■ TASK OBJECTIVE ■
Write out every line of the material as it stands, apart from the pictures.

◆ ◆ ◆ ◆

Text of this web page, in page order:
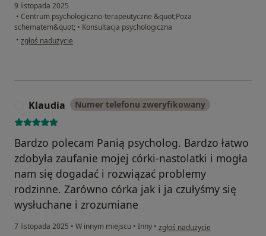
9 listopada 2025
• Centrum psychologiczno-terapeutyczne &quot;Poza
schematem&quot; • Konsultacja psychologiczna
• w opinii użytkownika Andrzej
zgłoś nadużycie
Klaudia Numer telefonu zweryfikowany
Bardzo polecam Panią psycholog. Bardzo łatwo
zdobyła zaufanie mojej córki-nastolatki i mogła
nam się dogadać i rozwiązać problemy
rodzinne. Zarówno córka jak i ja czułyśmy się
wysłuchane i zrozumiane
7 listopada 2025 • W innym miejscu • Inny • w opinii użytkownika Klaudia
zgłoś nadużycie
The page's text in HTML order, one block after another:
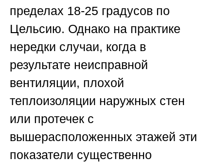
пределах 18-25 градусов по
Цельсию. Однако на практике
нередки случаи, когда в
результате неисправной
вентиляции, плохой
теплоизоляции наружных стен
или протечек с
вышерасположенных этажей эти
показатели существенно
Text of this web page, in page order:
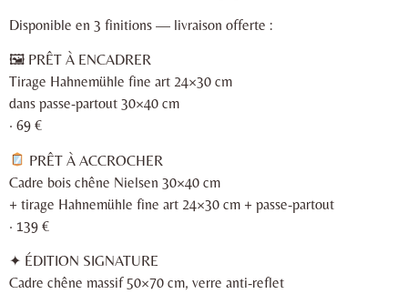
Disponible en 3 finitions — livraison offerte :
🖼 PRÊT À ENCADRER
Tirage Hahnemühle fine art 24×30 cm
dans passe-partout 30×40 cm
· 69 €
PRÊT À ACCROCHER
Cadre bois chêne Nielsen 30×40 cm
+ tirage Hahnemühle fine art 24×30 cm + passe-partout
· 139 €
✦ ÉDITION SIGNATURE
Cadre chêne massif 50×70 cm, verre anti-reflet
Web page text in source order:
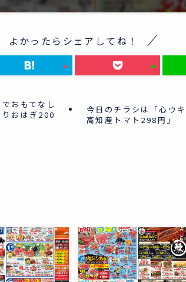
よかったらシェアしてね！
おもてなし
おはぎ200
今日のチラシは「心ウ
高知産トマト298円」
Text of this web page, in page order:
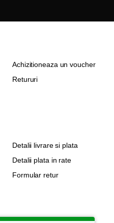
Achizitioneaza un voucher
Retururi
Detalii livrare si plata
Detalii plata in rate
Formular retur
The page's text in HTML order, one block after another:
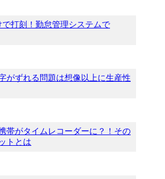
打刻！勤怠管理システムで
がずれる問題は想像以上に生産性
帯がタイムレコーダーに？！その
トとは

◆ ◆ ◆ ◆

■ OUTPUT FOR THIS TASK ■
Text of this web page, in page order:
9 listopada 2025
• Centrum psychologiczno-terapeutyczne &quot;Poza
schematem&quot; • Konsultacja psychologiczna
• w opinii użytkownika Andrzej
zgłoś nadużycie
Klaudia Numer telefonu zweryfikowany
Bardzo polecam Panią psycholog. Bardzo łatwo
zdobyła zaufanie mojej córki-nastolatki i mogła
nam się dogadać i rozwiązać problemy
rodzinne. Zarówno córka jak i ja czułyśmy się
wysłuchane i zrozumiane
7 listopada 2025 • W innym miejscu • Inny • w opinii użytkownika Klaudia
zgłoś nadużycie
The page's text in HTML order, one block after another:
пределах 18-25 градусов по
Цельсию. Однако на практике
нередки случаи, когда в
результате неисправной
вентиляции, плохой
теплоизоляции наружных стен
или протечек с
вышерасположенных этажей эти
показатели существенно
Text of this web page, in page order:
Disponible en 3 finitions — livraison offerte :
🖼 PRÊT À ENCADRER
Tirage Hahnemühle fine art 24×30 cm
dans passe-partout 30×40 cm
· 69 €
PRÊT À ACCROCHER
Cadre bois chêne Nielsen 30×40 cm
+ tirage Hahnemühle fine art 24×30 cm + passe-partout
· 139 €
✦ ÉDITION SIGNATURE
Cadre chêne massif 50×70 cm, verre anti-reflet
Web page text in source order:
よかったらシェアしてね！
おもてなし
おはぎ200
今日のチラシは「心ウ
高知産トマト298円」
Text of this web page, in page order:
Achizitioneaza un voucher
Retururi
Detalii livrare si plata
Detalii plata in rate
Formular retur
The page's text in HTML order, one block after another:
打刻！勤怠管理システムで
がずれる問題は想像以上に生産性
帯がタイムレコーダーに？！その
トとは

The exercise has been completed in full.